=== Records for this exercise ===

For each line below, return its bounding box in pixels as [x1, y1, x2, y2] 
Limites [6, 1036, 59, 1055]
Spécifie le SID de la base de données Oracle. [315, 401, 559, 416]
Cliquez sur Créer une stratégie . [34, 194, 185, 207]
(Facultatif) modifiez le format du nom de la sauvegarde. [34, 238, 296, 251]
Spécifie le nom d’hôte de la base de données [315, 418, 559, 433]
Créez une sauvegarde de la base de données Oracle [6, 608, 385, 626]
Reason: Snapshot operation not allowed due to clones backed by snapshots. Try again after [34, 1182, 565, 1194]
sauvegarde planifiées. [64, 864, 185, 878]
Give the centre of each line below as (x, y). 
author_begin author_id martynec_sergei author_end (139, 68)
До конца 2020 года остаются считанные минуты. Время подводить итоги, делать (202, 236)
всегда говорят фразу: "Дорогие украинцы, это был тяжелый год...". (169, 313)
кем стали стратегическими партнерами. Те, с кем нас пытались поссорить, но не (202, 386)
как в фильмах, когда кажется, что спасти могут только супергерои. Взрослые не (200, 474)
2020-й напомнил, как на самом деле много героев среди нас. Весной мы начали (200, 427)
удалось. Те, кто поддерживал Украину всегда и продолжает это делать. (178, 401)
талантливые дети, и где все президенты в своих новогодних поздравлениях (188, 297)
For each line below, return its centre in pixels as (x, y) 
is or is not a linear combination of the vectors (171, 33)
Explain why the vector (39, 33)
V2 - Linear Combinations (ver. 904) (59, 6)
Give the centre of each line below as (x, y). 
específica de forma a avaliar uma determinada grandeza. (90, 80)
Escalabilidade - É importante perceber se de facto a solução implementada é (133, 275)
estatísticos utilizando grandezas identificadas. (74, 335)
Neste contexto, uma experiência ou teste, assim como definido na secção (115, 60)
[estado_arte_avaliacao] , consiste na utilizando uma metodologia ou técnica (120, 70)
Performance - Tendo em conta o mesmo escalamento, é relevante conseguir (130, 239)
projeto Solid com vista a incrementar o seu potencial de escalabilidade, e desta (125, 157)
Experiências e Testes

===

## [Requirement]
Here the job is to transcribe the lines from the first line of the data through the line containing "Créez une sauvegarde", inclusive, exactly and with nothing else.

## [Exercise solution]
For each line below, return its bounding box in pixels as [x1, y1, x2, y2] 
Limites [6, 1036, 59, 1055]
Spécifie le SID de la base de données Oracle. [315, 401, 559, 416]
Cliquez sur Créer une stratégie . [34, 194, 185, 207]
(Facultatif) modifiez le format du nom de la sauvegarde. [34, 238, 296, 251]
Spécifie le nom d’hôte de la base de données [315, 418, 559, 433]
Créez une sauvegarde de la base de données Oracle [6, 608, 385, 626]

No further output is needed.